What I’m saying is, airports refill the soul. Hence, I envy news stories of people trapped in diplomatic limbo, between flight and passport control, consigned to live in an airport.
I once missed a flight on purpose. Stretched on a massage chair in Schiphol, I was so immensely soothed at that moment I chose to sack off my flight. There’d be other planes but would I ever return to this state of grace?
Further airport praise: I have a deep kinship to their homogeneity. Theirs is an enclosed system that has to function effectively. There is something inherently sensible about these flattened environments. Efficient and international. With a coherent sense of connection and balance. All qualities I dare to hope Freerland will share. There could even be a Rudolph in Freerland? Imagine...
The one I now sit in bears the hallmarks of all Rudolphs: windowless, no screens of departure times, no announcements, nothing to signal time or place. There’s something they do in a Rudolph, with the design, aura and service, that creates a potent sense of privacy. Each member is ensconced in their own commuter-headspace. I can’t lie, each member present in this one looks tired and stressed. These are men and women with the weight of the world to carry - no doubt in the midst of choices that will make and lose fortunes and futures.
I’m seated at the bar. My foot taps, ostensibly to the beat of the music - a chillout mix that rolls along faintly in the background - but mostly, it taps with nervous energy. A waiter arrives with another G&T. I take a stabilising gulp as I contemplate what to do next...
A voice instructs me to reach out to My Better Half...The Other Life...What Could Have Been (And Might Still Be).
I attempt calculating the time difference before deciding to try my luck: thankfully, she picks up after a couple rings.
Her face appears on the phone. Familiar and beautiful.
“How’s la bella vita?”
“It was good. I’m in China now.”
“Weren’t you supposed to be getting away from business?”
“What can I tell you?”
“Let me guess. It’s big.”
This is a joke of mine: having bought them a home, next I will carve a game-and-entertainment centre from the underworld beneath. But, as my Mother frequently told me growing up, ‘many a true word said in jest’...so one day I will give her just that: a multi-floor basement with pools, cinemas, gyms, a recording studio, and, just to be on the safe side, a nuclear bunker...anything to prove my value.
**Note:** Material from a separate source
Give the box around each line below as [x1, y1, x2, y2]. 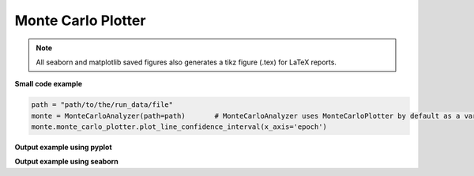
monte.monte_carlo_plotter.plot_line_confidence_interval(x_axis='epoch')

“What’s going on in China?”
“A deal that could change all our lives.”
“What if I don’t want my life to change?”
“For the better, Jan.”
“Where are you now? It looks depressing.”
“It’s a Rudolph lounge. It isn’t depressing at all.”
“Are you coming home?”
“Probably not just yet.”
“You travel too much. You need to smell the roses.”
“And what about my rose? How are you, Jan?”
“Good, good. Listen, I’m glad you called. Do you know a...what was she called? TR-something?”
“That’s the one.”
There’s a name I don’t want to hear - especially coming out of Jan’s mouth.
“Pat? You there? Hello?”
“I’m here, I’m here.”
“Who is it?”
“A journalist. The one who wrote ‘The Playboy Dealer’.”
“Ah, yeah. I knew I knew her name from somewhere. Well, I got a voicemail from her. Said she wants to speak to me for an article—”
“Just say ‘no’! I forbid it!”
“Erm, you don’t forbid me from doing anything. I’ll speak to who I want to. ”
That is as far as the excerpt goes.